Coreos images does not have python installed and it needs to be bootstraped.
To do that, you will have to install a bootstrap on your ansible controller
first by executing the following command, this only needs to be done once. We
simply use vmware coreos bootstrap, you can choose other ones, but this is
the one we have been using for testings.

    ansible-galaxy install vmware.coreos-bootstrap

With your cloud environment set, you should be able to run the script::

    ansible-playbook -e "action=apply env=coreos password=XXXXX" site.yml

The above command will stand up a kubernetes cluster at the environment
defined in vars/coreos.yml file. Replace xxxxx with your own password.

## Run the script to create a kubernetes cluster using ubuntu image

With your cloud environment set, you should be able to run the script::

    ansible-playbook -e "action=apply env=ubuntu password=XXXXX" site.yml

The above command will stand up a kubernetes cluster at the environment
defined in vars/ubuntu.yml file. Replace xxxxx with your own password.


## The results of the work load successful run

If everything goes well, it will accomplish the following::

    1. Provision 3 nodes or the number of nodes configured by stack_size
    2. Create security group
    3. Add security rules to allow ping, ssh, and kubernetes ports
    4. Install common software onto each node such as docker
    5. Download all the required software onto the master node
    6. Setup the master node with kube-apiserver, kube-controller-manager and
       kube-scheduler and configur each kubernetes services on the master node
    7. Download software for worker node from the master node.
    8. Setup flanneld, docker, kubelet and kube-proxy on each work node.
    9. Install kubernetes dashboard and dns services.
    10.Deploy cockroachdb cluster and its dashboard.

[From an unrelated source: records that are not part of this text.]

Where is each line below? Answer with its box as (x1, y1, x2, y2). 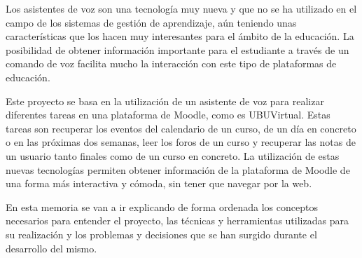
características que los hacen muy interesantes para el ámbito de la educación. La (6, 29, 354, 43)
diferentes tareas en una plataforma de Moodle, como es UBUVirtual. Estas (6, 107, 330, 122)
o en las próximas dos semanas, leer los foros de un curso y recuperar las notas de (6, 135, 356, 149)
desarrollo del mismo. (6, 240, 97, 255)
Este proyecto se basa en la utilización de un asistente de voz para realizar (6, 93, 324, 108)
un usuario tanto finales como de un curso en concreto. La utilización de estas (6, 148, 340, 163)
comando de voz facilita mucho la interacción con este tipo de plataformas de (6, 56, 337, 71)
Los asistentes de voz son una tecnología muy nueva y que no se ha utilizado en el (6, 1, 357, 15)
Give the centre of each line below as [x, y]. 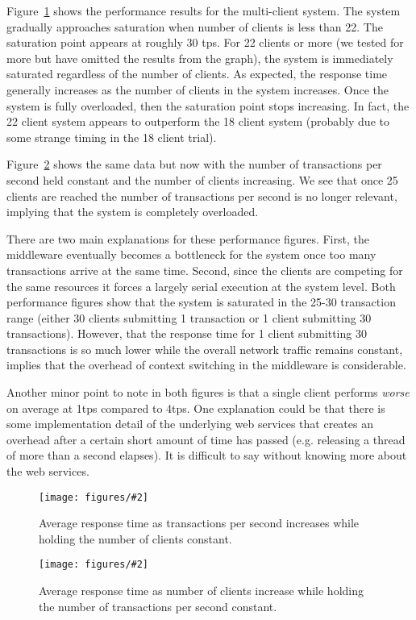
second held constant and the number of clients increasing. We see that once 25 [202, 179]
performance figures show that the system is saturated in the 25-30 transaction [201, 302]
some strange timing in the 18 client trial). [112, 137]
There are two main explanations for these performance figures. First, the [188, 238]
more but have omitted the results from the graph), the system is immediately [200, 58]
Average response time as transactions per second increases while [199, 523]
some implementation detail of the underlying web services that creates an [190, 424]
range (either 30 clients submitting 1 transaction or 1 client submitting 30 [189, 317]
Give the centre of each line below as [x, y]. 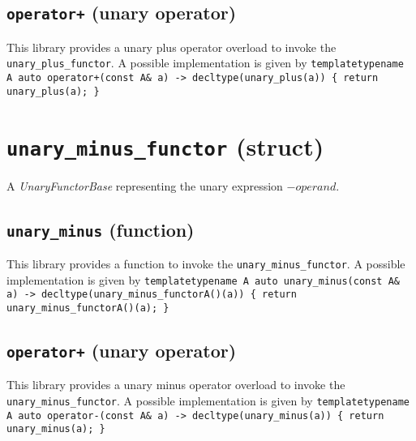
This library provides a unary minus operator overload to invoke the [176, 385]
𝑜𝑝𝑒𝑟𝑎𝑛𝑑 [316, 187]
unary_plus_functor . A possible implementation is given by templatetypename [205, 63]
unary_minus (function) [101, 229]
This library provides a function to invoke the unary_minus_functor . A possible [206, 263]
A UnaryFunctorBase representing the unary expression [145, 185]
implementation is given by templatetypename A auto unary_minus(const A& [204, 279]
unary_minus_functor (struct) [165, 146]
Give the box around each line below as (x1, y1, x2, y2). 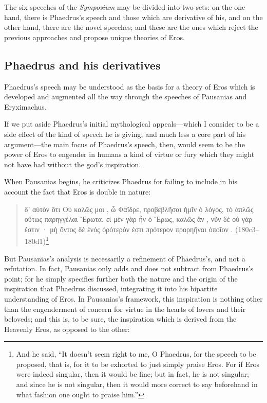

## The method for running just a play, not the entire playbook

The script will create an ansible inventory file named runhosts at the very
first time you run the playbook, the inventory file will be place at a
directory named "run" at the root directory of the playbook. This file will be
updated in later runs if there are changes such as adding or removing hosts.
With this file, if you like to run only few plays, you will be able to do
that by following the example below:

    ansible-playbook -i run/runhosts -e "action=apply env=coreos password=XXXXX" site.yml
    --tags "common,master"

The above command will use the runhosts inventory file and only run plays
named common and master, all other plays in the play book will be skipped. All
available plays can be found in the site.yml file.


## Next Steps

### Check that everything is running correctly

If there are no errors, you can use kubectl to work with your kubernetes
cluster. Kubernetes and cockroachdb dashboards should be available at
different ports. Point your browser to an accessible IP address with the
following ports and your browser should show the dashboards.

    <ip_address>:30000    kubernetes dashboard
    <ip_address>:32256    cockroachdb dashboard

## Cleanup

Once you're done with it, don't forget to nuke the whole thing::

    ansible-playbook -e "action=destroy env=coreos password=XXXXX" site.yml

The above command will destroy all the resources created.